High-performance computing

Coupling numerical methods and simulation of flow with hgh Schmidt number.

Parallel computation: particular methods.

Tumor growth model

Modeling growth of brain tumor (glioma)

Glioma the most common primary brain tumor Glioma is a type of brain tumor. It is called like that because it arises from glial cells. They are the most common primary brain tumor. This class of tumor has its own particularity. I and my PHD advisor have introduced a class of models dedicated to glioma, adapted both to low grade and multiform glioblastoma. In order to take into account these specificities, we include mainly two effects in the model: on the one hand, the infiltrate behaviors of gliomas, and on the other hand, the impact of brain heterogeneity, of brain anisotropy and of brain geometry on the tumor growth. Our models allow us to evaluate the efficiency of anti-angiogenic drugs and to compare it with the effect of drugs inhibiting the invasion ability of glioma. The models have been implemented in 2D and 3D in actual geometry provided by an atlas.

Parameter estimation (on tumor growth models)

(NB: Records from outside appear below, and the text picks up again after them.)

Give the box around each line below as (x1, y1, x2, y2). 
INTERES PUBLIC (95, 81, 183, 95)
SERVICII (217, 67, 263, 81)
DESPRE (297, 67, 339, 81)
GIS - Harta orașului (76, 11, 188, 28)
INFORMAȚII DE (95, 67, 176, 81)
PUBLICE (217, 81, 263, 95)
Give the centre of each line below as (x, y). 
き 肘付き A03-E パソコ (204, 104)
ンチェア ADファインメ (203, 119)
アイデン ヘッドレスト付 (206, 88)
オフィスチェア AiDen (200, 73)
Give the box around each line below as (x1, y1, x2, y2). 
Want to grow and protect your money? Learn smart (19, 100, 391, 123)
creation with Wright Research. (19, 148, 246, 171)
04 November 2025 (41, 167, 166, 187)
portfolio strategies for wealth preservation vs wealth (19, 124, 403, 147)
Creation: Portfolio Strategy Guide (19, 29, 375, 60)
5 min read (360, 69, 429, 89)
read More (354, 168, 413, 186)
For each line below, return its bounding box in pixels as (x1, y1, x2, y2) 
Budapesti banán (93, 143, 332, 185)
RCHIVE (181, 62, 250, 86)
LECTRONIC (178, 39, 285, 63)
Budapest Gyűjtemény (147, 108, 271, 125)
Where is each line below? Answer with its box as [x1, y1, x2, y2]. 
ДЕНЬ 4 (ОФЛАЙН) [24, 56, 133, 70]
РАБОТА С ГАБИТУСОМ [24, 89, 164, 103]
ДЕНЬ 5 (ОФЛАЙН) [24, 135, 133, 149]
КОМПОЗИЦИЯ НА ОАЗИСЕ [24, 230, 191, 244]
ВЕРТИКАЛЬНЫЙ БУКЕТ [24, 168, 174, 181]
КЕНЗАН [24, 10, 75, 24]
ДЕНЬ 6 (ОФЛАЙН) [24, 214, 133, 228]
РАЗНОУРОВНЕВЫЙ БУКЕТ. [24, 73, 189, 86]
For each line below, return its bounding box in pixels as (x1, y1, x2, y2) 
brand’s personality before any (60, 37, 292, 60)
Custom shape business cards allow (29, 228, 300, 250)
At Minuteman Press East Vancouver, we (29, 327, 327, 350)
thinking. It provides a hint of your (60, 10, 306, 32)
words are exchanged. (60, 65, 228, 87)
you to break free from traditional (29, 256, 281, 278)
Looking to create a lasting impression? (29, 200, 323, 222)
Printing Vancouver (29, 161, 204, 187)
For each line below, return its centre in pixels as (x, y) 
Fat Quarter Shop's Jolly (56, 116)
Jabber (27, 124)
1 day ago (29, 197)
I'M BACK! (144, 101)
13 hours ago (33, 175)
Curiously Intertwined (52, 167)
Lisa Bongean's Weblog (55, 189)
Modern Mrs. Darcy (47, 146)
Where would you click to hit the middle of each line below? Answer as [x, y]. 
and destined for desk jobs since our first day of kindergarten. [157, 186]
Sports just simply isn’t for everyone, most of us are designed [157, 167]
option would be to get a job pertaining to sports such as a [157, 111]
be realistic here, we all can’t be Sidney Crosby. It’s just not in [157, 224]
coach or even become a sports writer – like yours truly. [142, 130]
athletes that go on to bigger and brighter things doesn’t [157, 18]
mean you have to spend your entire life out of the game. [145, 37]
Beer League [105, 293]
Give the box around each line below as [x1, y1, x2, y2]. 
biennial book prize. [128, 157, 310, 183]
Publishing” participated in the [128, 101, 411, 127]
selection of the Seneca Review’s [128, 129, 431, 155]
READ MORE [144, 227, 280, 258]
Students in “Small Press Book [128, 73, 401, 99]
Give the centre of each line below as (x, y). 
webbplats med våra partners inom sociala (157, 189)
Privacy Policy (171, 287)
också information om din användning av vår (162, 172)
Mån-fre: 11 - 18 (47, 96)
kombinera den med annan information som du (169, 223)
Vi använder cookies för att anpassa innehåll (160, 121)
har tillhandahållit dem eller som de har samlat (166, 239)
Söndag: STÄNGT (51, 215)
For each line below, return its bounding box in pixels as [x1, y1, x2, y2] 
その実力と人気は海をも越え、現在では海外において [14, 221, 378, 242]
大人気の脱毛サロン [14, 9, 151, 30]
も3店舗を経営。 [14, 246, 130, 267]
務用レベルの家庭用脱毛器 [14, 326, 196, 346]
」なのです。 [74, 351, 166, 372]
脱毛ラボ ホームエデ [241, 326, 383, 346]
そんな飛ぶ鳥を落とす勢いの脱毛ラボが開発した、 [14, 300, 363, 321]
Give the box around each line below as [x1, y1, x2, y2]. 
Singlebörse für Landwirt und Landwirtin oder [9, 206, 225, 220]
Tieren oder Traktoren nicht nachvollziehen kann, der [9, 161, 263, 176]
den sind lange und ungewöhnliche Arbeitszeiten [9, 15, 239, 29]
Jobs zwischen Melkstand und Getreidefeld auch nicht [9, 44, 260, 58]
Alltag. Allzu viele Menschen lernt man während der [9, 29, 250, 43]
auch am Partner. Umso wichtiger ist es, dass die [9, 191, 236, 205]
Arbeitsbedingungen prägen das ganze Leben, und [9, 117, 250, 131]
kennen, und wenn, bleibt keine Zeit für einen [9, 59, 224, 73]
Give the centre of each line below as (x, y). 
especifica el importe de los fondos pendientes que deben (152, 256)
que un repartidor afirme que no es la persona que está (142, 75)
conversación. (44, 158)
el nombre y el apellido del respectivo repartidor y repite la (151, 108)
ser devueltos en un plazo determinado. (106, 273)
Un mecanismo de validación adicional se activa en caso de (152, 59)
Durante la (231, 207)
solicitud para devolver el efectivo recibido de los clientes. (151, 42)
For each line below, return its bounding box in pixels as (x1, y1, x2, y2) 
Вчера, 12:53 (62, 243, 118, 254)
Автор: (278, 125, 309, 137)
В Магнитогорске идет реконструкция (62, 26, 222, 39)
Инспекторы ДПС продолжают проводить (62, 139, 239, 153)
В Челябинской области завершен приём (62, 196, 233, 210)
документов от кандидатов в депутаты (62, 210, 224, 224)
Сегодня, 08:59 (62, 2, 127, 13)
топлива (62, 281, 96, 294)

Cancer models has a lot of potential application: better understanding how drugs work, predict tumor growth, optimize therapy design, etc. These model usually involve a lot of parameters. Most of these parameters can only be estimated and a huge variability is observed from one patient to another one. In order to clinical use, an important challenge is to recover these parameters. During my PHD, I have developped some paremeter estimation method. More precisely, it consists in recovering the position of the tumor blood vessel, starting from imaging. The first step is to design a particular vascularization, then we compute the tumor growth with this blood-vessel network by using a model based on partial differential equations and hence we try to recover the initial vascularization solving the inverse problem. We show that the estimated vasculature could be used to efficiently predict the future tumor growth.

CEMRACS 2009 : project STROKE

The purpose is to model and simulate inflammatory process which occurs during ischemic stroke. The dead cells are toxics for their neighborhood. Inflammation helps to eleminate them but can also lead to the death of some other cells. Some numerical simulation are presented to study and discuss the influence of the inflammation during stroke and to propose some possible therapeutic approaches.